**** Records for this exercise ****

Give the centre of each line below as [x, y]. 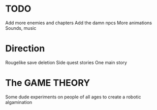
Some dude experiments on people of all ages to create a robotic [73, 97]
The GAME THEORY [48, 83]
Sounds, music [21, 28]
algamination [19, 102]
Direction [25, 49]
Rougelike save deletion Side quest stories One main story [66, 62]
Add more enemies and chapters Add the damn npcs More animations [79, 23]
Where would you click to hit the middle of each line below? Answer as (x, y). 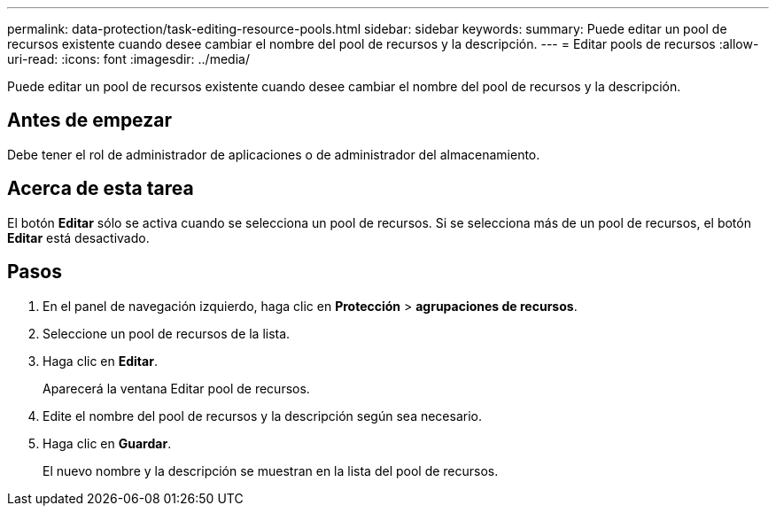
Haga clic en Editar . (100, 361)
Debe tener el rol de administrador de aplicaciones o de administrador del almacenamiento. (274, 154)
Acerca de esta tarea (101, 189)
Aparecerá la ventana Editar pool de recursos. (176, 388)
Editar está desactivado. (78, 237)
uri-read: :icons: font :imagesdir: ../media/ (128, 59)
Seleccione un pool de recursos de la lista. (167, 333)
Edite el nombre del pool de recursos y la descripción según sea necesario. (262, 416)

****
**** Records for this exercise ****

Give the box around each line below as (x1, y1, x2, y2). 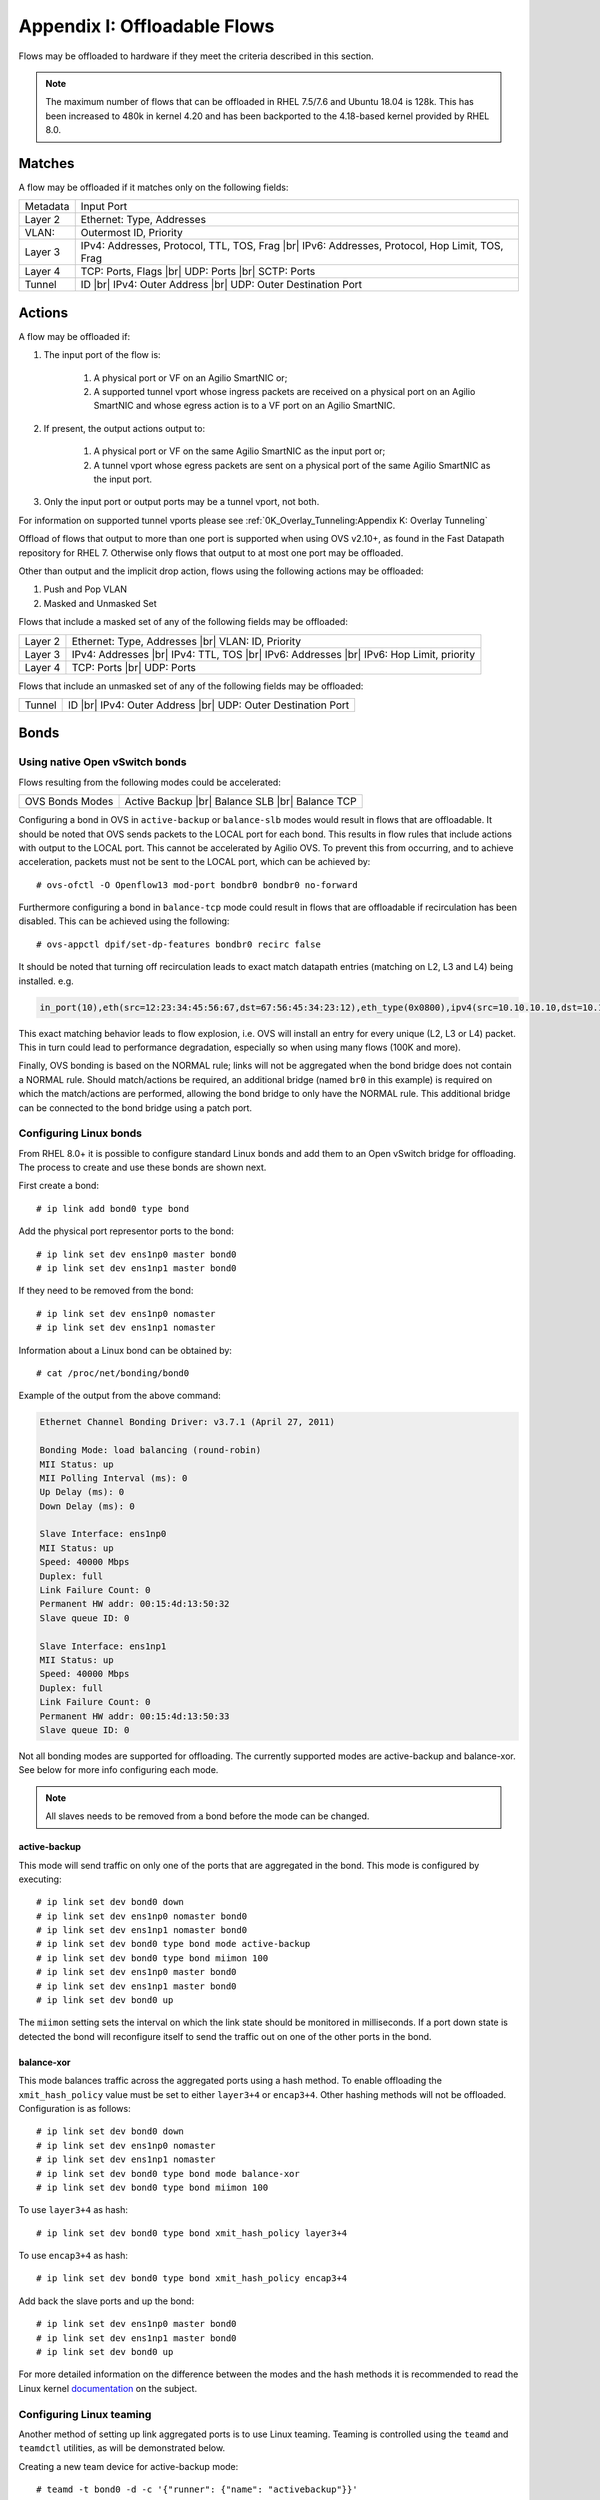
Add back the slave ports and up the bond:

****

** Activity **
Each line in the listing above from the one containing "Debe tener el" through the one containing "Edite el nombre" should be repeated exactly, and no other line.

** Answer **
Debe tener el rol de administrador de aplicaciones o de administrador del almacenamiento. (274, 154)
Acerca de esta tarea (101, 189)
Aparecerá la ventana Editar pool de recursos. (176, 388)
Editar está desactivado. (78, 237)
uri-read: :icons: font :imagesdir: ../media/ (128, 59)
Seleccione un pool de recursos de la lista. (167, 333)
Edite el nombre del pool de recursos y la descripción según sea necesario. (262, 416)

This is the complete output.